[Items from a data source]
◆ ◆ ◆ ◆ ◆

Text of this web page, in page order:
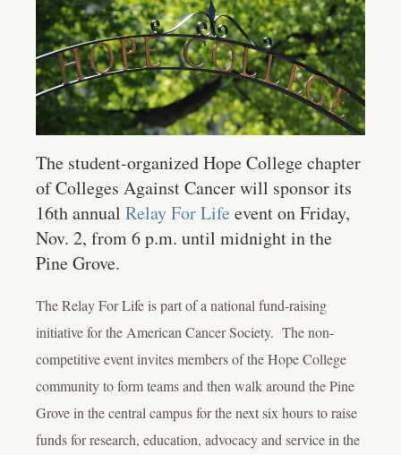
The student-organized Hope College chapter
of Colleges Against Cancer will sponsor its
16th annual Relay For Life event on Friday,
Nov. 2, from 6 p.m. until midnight in the
Pine Grove.
The Relay For Life is part of a national fund-raising
initiative for the American Cancer Society. The non-
competitive event invites members of the Hope College
community to form teams and then walk around the Pine
Grove in the central campus for the next six hours to raise
funds for research, education, advocacy and service in the

◆ ◆ ◆ ◆ ◆

--- ACTION ITEM ---
Please keep the pictures out and reproduce the records above exactly.

--- SOLUTION TO THIS EXERCISE ---
Text of this web page, in page order:
The student-organized Hope College chapter
of Colleges Against Cancer will sponsor its
16th annual Relay For Life event on Friday,
Nov. 2, from 6 p.m. until midnight in the
Pine Grove.
The Relay For Life is part of a national fund-raising
initiative for the American Cancer Society. The non-
competitive event invites members of the Hope College
community to form teams and then walk around the Pine
Grove in the central campus for the next six hours to raise
funds for research, education, advocacy and service in the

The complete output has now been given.